The following is the New Jersey Nursing Initiative (NJNI) weekly news roundup, highlighting nursing and health care stories from around the state.
Health Care’s Challenge: Cut Costs but Still Meet Demands of Aging Populace (NJ Spotlight)
The focus in health care has shifted to finding ways to reduce costs while providing the best possible medical services. But other shifts–in demographics, and in the way those medical services are provided–may require doing something that usually drives up costs: hiring more people to meet the increasing health care needs of a more-insured, older population. Panelists at a recent conference suggested that finding efficiencies–such as having qualified but lower-salaried nurses performing tasks sometimes done by doctors–could be part of the answer.

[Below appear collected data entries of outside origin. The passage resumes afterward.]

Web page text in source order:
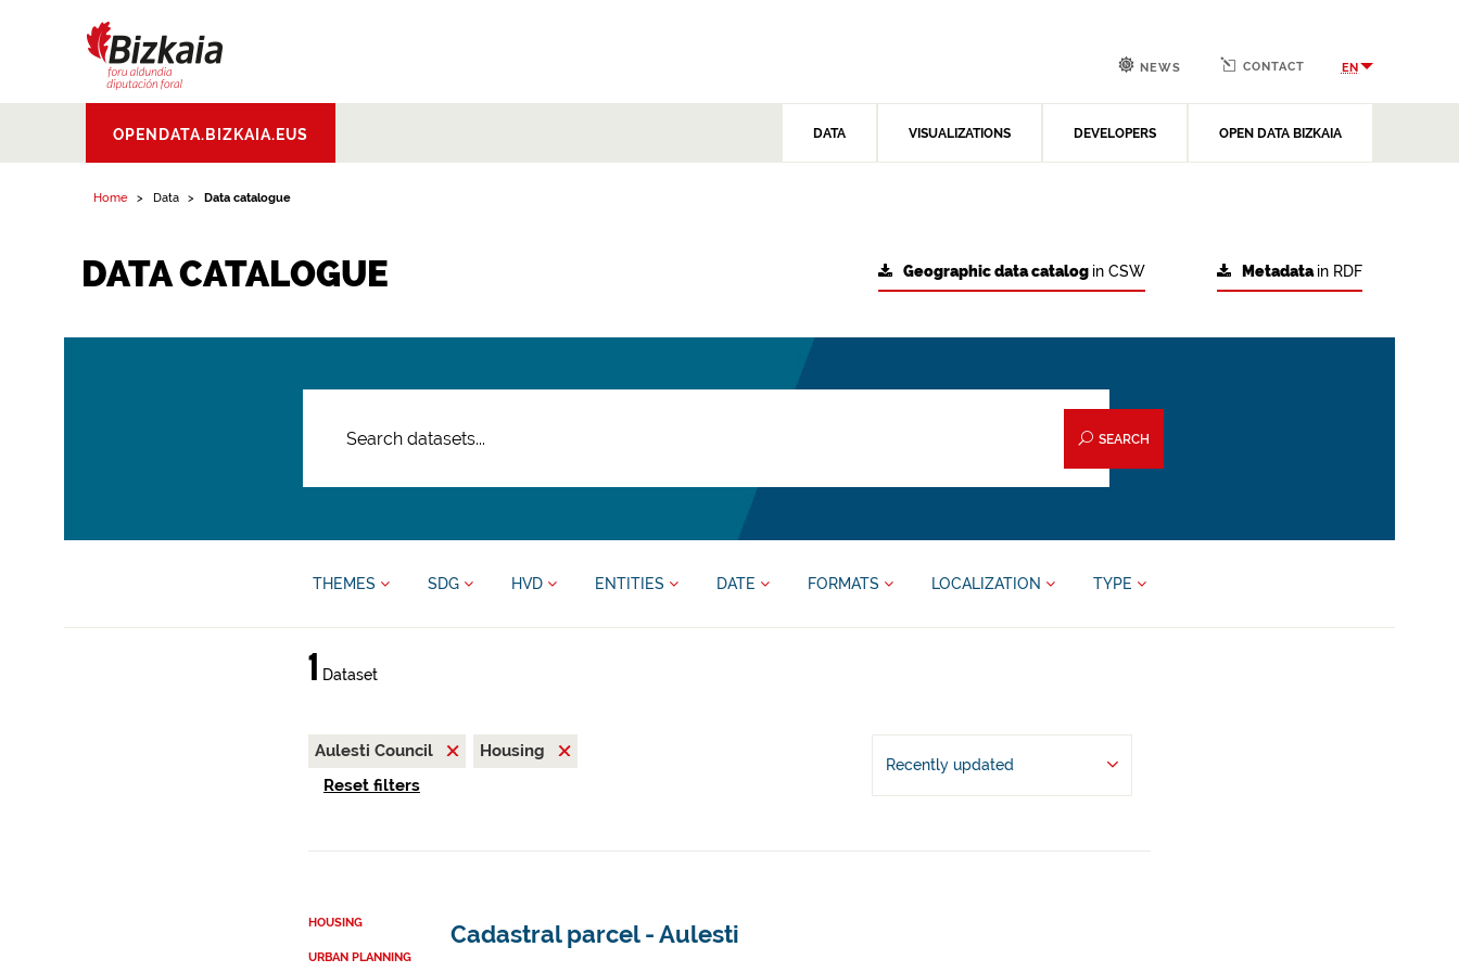
Aldundia.Diputacion
Foral de Bizkaia
OPENDATA.BIZKAIA.EUS DATA VISUALIZATIONS DEVELOPERS OPEN DATA BIZKAIA
NEWS CONTACT EN
Home Data Data catalogue
DATA CATALOGUE Metadatain RDF
Geographic data catalog in CSW
SEARCH
THEMES SDG HVD ENTITIES DATE FORMATS LOCALIZATION TYPE
1 Dataset
Aulesti Council
Housing
Reset filters
Recently updated
HOUSING
URBAN PLANNING
Cadastral parcel - Aulesti

As Health Care Paradigm Shifts, NJ Hospitals Face Uncertain Future (NJ Spotlight)
New Jersey hospitals are in a bind. Some of them may close in the next few years, experts say, unless they find a way to transform themselves into health care systems that focus on keeping patients healthy in an outpatient setting, while dealing with the reality that most revenue is still based on in-hospital services they provide. The hospitals that survive this transition period will look very different from the hospitals of the recent past. They will have fewer beds, more links with primary care and medical specialty providers, and more partnerships with other hospitals in which each hospital only provides specific services. That was the verdict of a panel assembled by the New Jersey Health Care Quality Institute.

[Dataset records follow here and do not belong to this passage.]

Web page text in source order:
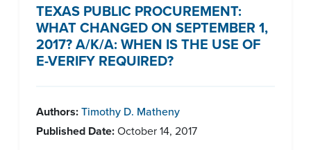
TEXAS PUBLIC PROCUREMENT:
WHAT CHANGED ON SEPTEMBER 1,
2017? A/K/A: WHEN IS THE USE OF
E-VERIFY REQUIRED?
Authors:Timothy D. Matheny
Published Date:October 14, 2017
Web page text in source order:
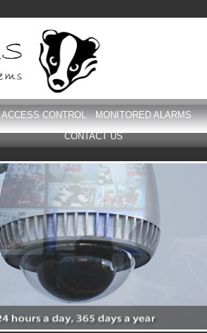
ACCESS CONTROL MONITORED ALARMS
CONTACT US
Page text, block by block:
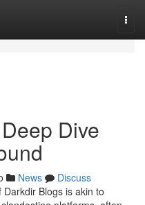
Dive
News
Discuss
Blogs is akin to
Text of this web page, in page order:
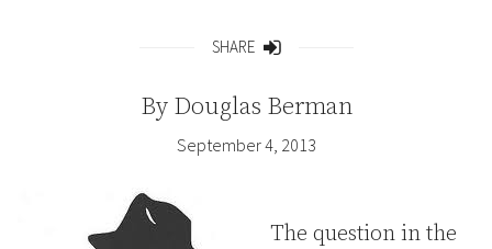
SHARE
By Douglas Berman
September 4, 2013
The question in the
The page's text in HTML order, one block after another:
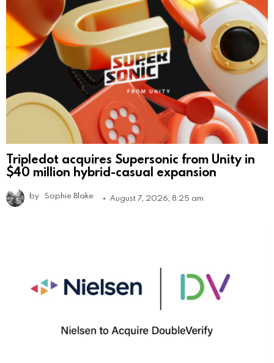
Tripledot acquires Supersonic from Unity in
$40 million hybrid-casual expansion
by Sophie Blake August 7, 2026, 8:25 am
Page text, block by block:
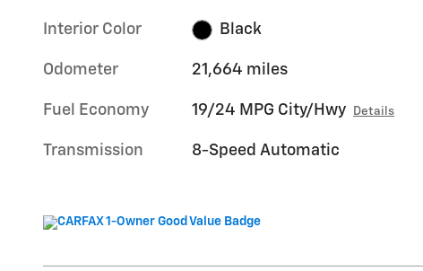
Interior Color Black
Odometer 21,664 miles
Fuel Economy 19/24 MPG City/Hwy Details
Transmission 8-Speed Automatic
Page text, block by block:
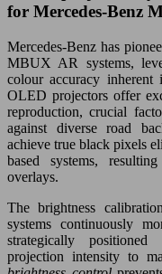
for Mercedes-Benz
Mercedes-Benz has
MBUX AR systems,
colour accuracy
OLED projectors offer
reproduction, crucial
against diverse road
achieve true black pixels
based systems,
overlays.
The brightness
systems continuously
strategically positioned
projection intensity to
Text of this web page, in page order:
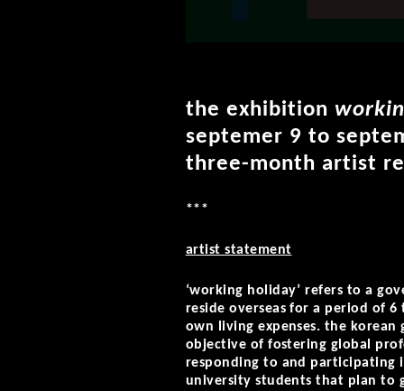
the exhibition
septemer 9 to
three-month artist
***
artist statement
‘working holiday’ refers to a
reside overseas for a period of
own living expenses. the
objective of fostering global
responding to and participating
university students that plan to

Everyone has a story: Late bloomer finds her passion in a nurse’s life (Press of Atlantic City)
Linda Benner jokes that her classmates in the nursing program at Atlantic Cape Community College thought of her as “the Ancient Mariner” at age 59. But, she said, they all studied together and supported each other. She said she made incredible friends in the two-year program, from which she recently graduated as a registered nurse. She’s heading now to Rutgers University’s bachelor of science in nursing program and plans to earn a doctorate in nursing practice. She intends to become a primary care provider in an urban clinic.